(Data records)

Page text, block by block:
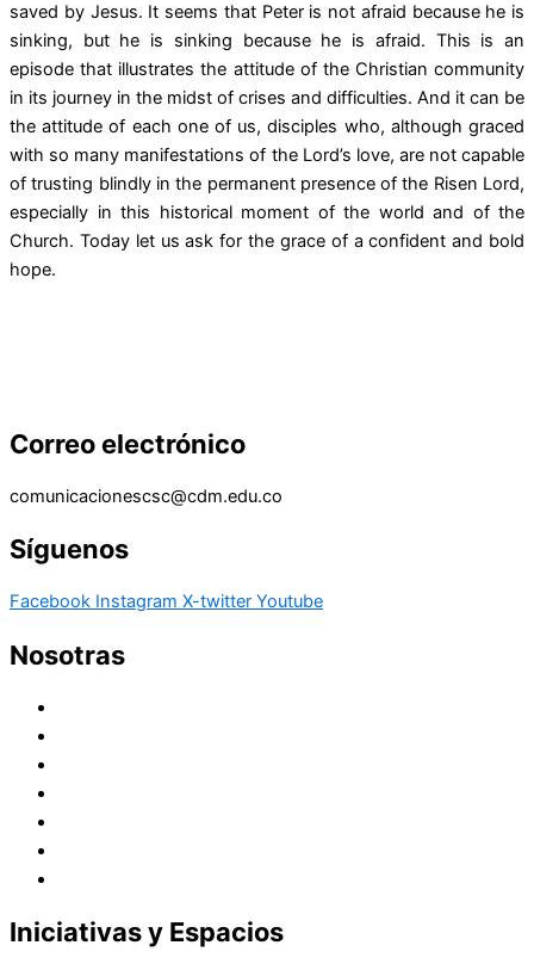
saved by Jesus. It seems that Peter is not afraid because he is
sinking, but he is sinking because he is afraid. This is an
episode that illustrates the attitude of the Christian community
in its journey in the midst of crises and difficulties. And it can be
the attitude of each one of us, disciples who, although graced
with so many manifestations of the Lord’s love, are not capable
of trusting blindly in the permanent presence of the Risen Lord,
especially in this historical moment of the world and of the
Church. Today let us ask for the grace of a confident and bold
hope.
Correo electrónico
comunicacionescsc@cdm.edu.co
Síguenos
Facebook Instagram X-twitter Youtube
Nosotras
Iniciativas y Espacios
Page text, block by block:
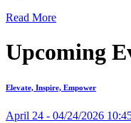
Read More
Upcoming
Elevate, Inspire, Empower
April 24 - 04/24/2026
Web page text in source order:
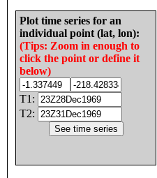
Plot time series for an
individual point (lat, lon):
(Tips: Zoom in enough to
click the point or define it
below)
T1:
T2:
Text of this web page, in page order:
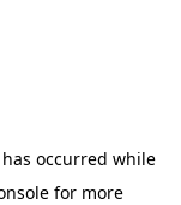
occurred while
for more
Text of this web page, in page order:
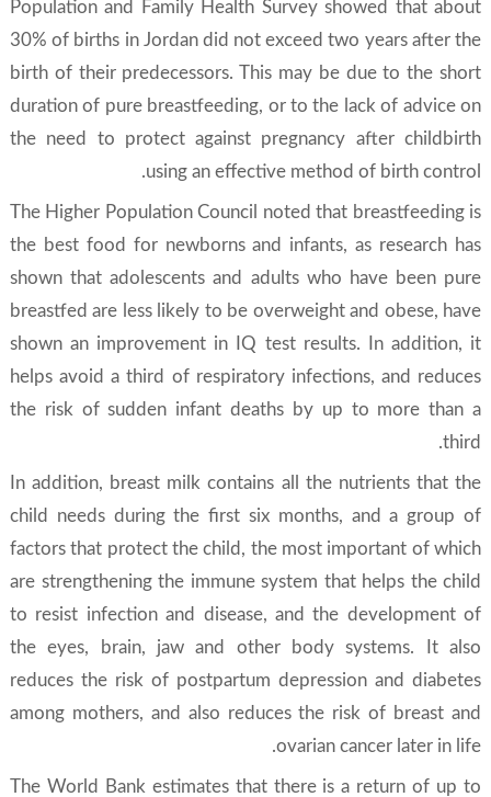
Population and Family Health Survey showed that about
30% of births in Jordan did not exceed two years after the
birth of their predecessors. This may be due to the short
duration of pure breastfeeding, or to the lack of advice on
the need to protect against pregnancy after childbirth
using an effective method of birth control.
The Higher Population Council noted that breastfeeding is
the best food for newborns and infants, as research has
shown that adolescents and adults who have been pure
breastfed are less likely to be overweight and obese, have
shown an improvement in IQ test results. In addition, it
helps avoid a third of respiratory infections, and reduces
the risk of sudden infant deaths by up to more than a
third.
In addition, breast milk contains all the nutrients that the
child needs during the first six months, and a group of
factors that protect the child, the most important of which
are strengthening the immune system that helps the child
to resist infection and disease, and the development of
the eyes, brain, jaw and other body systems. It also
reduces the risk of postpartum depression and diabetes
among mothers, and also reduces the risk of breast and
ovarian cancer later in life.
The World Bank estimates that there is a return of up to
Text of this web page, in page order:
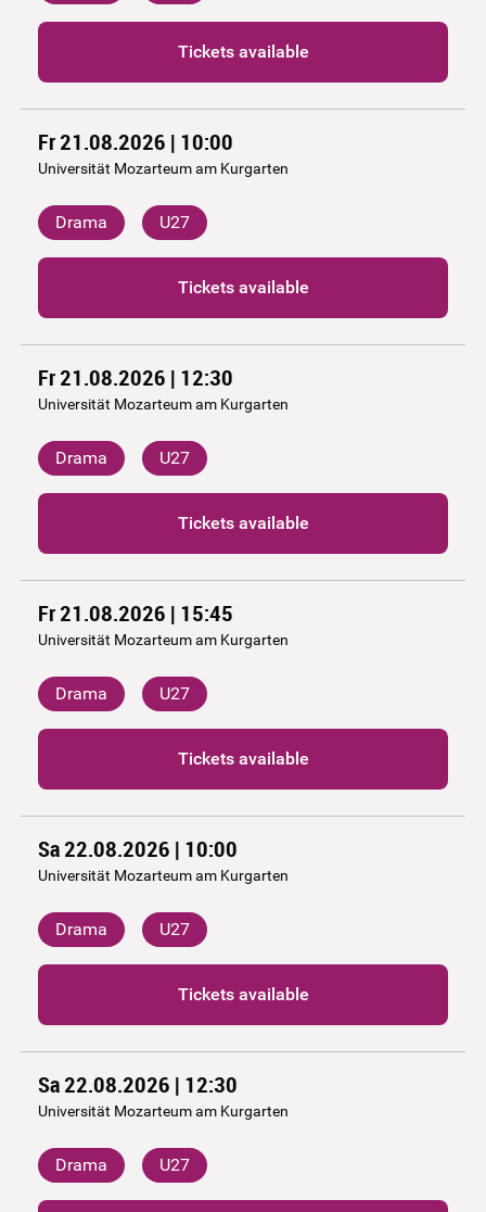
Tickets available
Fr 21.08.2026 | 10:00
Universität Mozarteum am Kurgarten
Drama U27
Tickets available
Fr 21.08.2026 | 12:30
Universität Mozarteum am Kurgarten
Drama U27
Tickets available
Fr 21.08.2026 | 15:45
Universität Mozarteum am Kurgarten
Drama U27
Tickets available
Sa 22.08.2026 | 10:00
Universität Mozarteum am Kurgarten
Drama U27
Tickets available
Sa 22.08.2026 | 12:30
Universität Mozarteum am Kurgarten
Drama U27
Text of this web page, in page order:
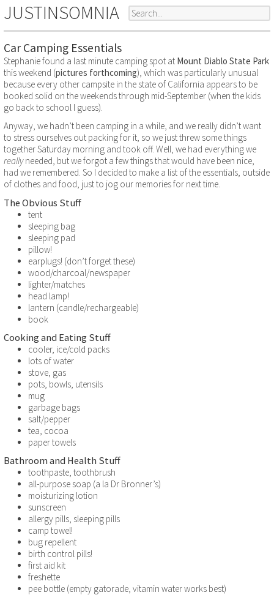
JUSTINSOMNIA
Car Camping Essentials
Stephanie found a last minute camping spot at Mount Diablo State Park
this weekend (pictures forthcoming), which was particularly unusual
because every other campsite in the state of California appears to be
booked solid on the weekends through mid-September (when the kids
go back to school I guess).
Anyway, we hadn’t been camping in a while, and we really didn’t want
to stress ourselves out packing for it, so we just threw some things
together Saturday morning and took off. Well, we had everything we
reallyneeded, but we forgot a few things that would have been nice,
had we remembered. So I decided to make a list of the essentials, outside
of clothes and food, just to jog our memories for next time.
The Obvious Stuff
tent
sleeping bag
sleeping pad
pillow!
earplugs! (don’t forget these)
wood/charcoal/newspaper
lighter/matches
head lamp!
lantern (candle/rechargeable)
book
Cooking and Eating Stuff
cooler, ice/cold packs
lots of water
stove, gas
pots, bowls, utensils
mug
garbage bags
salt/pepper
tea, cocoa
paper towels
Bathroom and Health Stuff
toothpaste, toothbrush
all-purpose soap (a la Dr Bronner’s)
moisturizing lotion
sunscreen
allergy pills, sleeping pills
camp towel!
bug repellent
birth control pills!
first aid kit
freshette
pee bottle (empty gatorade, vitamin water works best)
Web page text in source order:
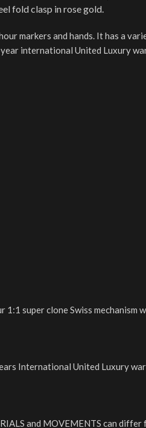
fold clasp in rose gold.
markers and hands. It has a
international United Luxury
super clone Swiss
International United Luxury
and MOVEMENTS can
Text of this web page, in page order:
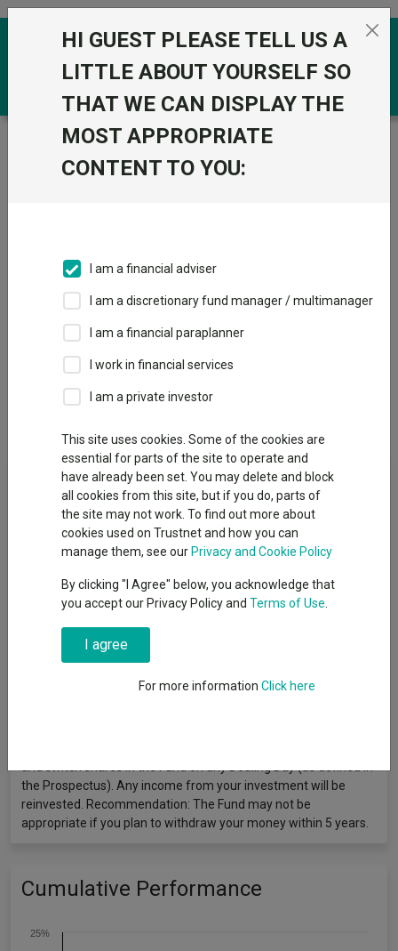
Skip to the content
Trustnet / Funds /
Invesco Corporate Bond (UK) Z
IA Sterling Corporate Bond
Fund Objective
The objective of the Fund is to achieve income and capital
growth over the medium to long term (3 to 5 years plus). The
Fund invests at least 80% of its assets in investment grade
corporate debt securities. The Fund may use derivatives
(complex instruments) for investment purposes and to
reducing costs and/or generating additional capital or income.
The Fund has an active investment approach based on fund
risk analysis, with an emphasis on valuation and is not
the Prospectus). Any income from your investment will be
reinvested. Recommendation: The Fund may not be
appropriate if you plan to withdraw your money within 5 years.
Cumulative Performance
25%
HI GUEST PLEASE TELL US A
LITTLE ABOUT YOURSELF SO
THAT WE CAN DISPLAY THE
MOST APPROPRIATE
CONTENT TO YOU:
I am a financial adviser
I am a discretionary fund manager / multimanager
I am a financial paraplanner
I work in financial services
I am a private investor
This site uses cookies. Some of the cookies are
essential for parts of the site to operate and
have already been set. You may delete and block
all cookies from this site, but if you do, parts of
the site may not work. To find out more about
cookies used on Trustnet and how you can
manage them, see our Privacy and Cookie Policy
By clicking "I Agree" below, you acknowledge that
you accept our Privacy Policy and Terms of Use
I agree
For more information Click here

▸ Work order:
Each line in the records above that contains the word "best" must be copied.

▸ Exercise solution:
the best food for newborns and infants, as research has
pee bottle (empty gatorade, vitamin water works best)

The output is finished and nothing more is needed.